Jack manages two locations for a nationwide car
rental company. Each day, some number of customers arrive at each location to rent cars.
If Jack has a car available, he rents it out and is credited \$10 by the national company.
If he is out of cars at that location, then the business is lost. Cars become available for
renting the day after they are returned. To help ensure that cars are available where
they are needed, Jack can move them between the two locations overnight, at a cost of
\$2 per car moved. We assume that the number of cars requested and returned at each
location are Poisson random variables, meaning that the probability that the number is
n is $\frac{\lambda^n}{n!}e^{-\lambda}$, where $n$ is the expected number. Suppose $\lambda$ is 3 and 4 for rental requests at
the first and second locations and 3 and 2 for returns. One of Jack’s employees at the first location
rides a bus home each night and lives near the second location. She is happy to shuttle
one car to the second location for free. Each additional car still costs \$2, as do all cars
moved in the other direction. In addition, Jack has limited parking space at each location.
If more than 10 cars are kept overnight at a location (after any moving of cars), then an
additional cost of \$4 must be incurred to use a second parking lot (independent of how
many cars are kept there). To simplify the problem slightly,
we assume that there can be no more than 20 cars at each location (any additional cars
are returned to the nationwide company, and thus disappear from the problem) and a
maximum of five cars can be moved from one location to the other in one night. We take
the discount rate to be $\gamma = 0.9$ and formulate this as a continuing finite MDP, where
the time steps are days, the state is the number of cars at each location at the end of
the day, and the actions are the net numbers of cars moved between the two locations
overnight.

In [None]:
import numpy as np
import math
from IPython import display
import matplotlib.pyplot as plt
import seaborn as sns
np.set_printoptions(precision=0, suppress=True, linewidth=150)

In [None]:
# parameters
GAMMA = 0.9 # discount rate
LAMBDA_RENTALS_A = 3
LAMBDA_RENTALS_B = 4
LAMBDA_RETURNS_A = 3
LAMBDA_RETURNS_B = 2
POISSON_LIMIT = 11 # for any n over this, the probability is truncated to 0

In [None]:
# initalize value and policy tables
v_estimations = np.zeros((21,21))
policy = np.zeros((21,21), dtype=int)

In [None]:
poisson = {}

# calculating poisson values for efficiency
for l in [LAMBDA_RENTALS_A, LAMBDA_RENTALS_B, LAMBDA_RETURNS_A, LAMBDA_RETURNS_B]:
    for n in range(POISSON_LIMIT):
        poisson[(l, n)] = (np.power(l, n) / math.factorial(n)) * np.exp(-l)

In [None]:
# calculate the expected value of an action in a given state
def action_value(state, action):
    N_CARS_A = state[0] - action
    N_CARS_B = state[1] + action

    # if the action is illegal in the state, we simply return -infinity
    if (N_CARS_A < 0 or N_CARS_B < 0 or N_CARS_A > 20 or N_CARS_B > 20):
        return -np.inf

    sum_reward = 0
    action_reward = abs(action) * -2

    # one car can be taken from a to b for free
    if action > 0:
        action_reward += 2
    
    # keeping more than 10 cars at a location has a cost of $4
    if N_CARS_A > 10:
        action_reward -= 4
    
    if N_CARS_B > 10:
        action_reward -= 4

    for n_rentals_a in range(POISSON_LIMIT):
        for n_rentals_b in range(POISSON_LIMIT):

            # number of rentals should not be higher than the number of available cars
            real_rentals_a = min(n_rentals_a, N_CARS_A)
            real_rentals_b = min(n_rentals_b, N_CARS_B)

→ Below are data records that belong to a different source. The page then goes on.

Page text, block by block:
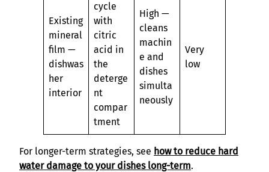
Existing
mineral
film —
dishwas
her
interior
cycle
with
citric
acid in
the
deterge
nt
compar
tment
High —
cleans
machin
e and
dishes
simulta
neously
Very
low
For longer-term strategies, see how to reduce hard
water damage to your dishes long-term.
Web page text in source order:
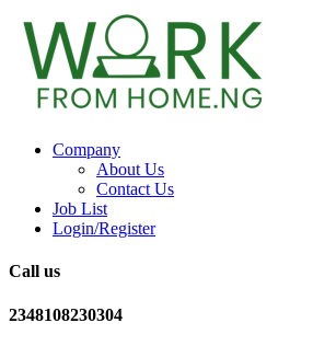
Company
About Us
Contact Us
Job List
Login/Register
Call us
2348108230304

            for n_returns_a in range(POISSON_LIMIT):
                for n_returns_b in range(POISSON_LIMIT):

                    # number of returns should not be higher than the max number of cars
                    n_cars_a = min(N_CARS_A - real_rentals_a + n_returns_a, 20)
                    n_cars_b = min(N_CARS_B - real_rentals_b + n_returns_b, 20)
                    new_state = (n_cars_a, n_cars_b)
                    
                    # joint probability of the rentals and returns happening at both places
                    prob_rentals = poisson[(LAMBDA_RENTALS_A, n_rentals_a)] * poisson[(LAMBDA_RENTALS_B, n_rentals_b)]
                    prob_returns = poisson[(LAMBDA_RETURNS_A, n_returns_a)] * poisson[(LAMBDA_RETURNS_B, n_returns_b)]
                    prob = prob_returns * prob_rentals

                    # add the expected reward to the sum
                    rental_reward = 10 * (real_rentals_a + real_rentals_b)
                    reward = action_reward + rental_reward
                    sum_reward += prob * (reward + GAMMA * v_estimations[new_state])

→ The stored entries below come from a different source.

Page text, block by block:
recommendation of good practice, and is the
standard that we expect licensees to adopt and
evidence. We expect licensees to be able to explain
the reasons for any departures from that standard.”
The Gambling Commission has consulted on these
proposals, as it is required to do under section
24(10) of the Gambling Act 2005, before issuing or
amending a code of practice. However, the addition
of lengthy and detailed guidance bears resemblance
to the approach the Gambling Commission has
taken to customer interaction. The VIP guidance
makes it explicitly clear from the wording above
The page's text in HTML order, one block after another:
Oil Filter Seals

    # this is the expected reward after taking the action and following the current policy after
    return sum_reward

In [None]:
# in-place policy evaluation
def policy_evaluation(theta=0.01):
    delta = theta

    while delta >= theta:
        delta = 0
        for n_cars_a in range(21):
            for n_cars_b in range(21):
                state = (n_cars_a, n_cars_b)

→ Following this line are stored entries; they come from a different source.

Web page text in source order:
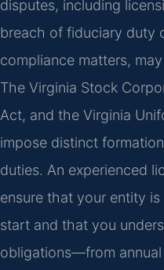
disputes, including
breach of fiduciary duty
compliance matters,
The Virginia Stock
Act, and the Virginia
impose distinct
duties. An experienced
ensure that your entity
start and that you
obligations—from
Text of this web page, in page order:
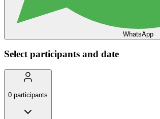
WhatsApp
Select participants and date
0 participants
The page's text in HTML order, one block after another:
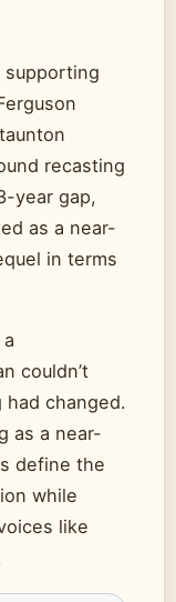
supporting
recasting
year gap,
as a near-
in terms
couldn’t
changed.
as a near-
define the
while
like

                old_value = v_estimations[state]
                action = policy[state]

                v_estimations[state] = action_value(state, action)
                delta = max(delta, abs(old_value - v_estimations[state]))
        
        print(f"delta={delta}")

In [None]:
def policy_improvement():
    print("Improving policy...")
    policy_stable = True

    for n_cars_a in range(21):
        for n_cars_b in range(21):
            state = (n_cars_a, n_cars_b)
            old_action = policy[state]

            action_values = {}

            # calculate the value of taking each action
            for action in range(-5,6):
                action_values[action] = action_value(state, action)
 
            # keep a list of best actions, so if more equi-best actions are present,
            # and the new policy selects a different one than the old, policy_stable
            # is still True
            best_actions = []
            best_value = -np.inf

            for action, value in action_values.items():
                if value > best_value:
                    best_actions = [action]
                    best_value = value
                elif value == best_value:
                    best_actions.append(action)
            
            policy[state] = best_actions[0]
            policy_stable = policy_stable and old_action in best_actions

    return policy_stable

In [None]:
# iterate until optimal policy is found
policy_stable = False
i = 1

while not policy_stable:
    display.clear_output()
    print(f"*** Iteration #{i} ***")

    policy_evaluation()
    policy_stable = policy_improvement()
    i += 1

In [None]:
# print value table
print(v_estimations)

In [None]:
# print optimal policy
print(policy)

In [None]:
plt.figure(figsize=(16, 9))
    
sns.heatmap(np.flip(policy, axis=0), cmap='viridis',
            linecolor='white', linewidths=0.05, square=True,
            yticklabels=np.arange(21 - 1, -1, -1))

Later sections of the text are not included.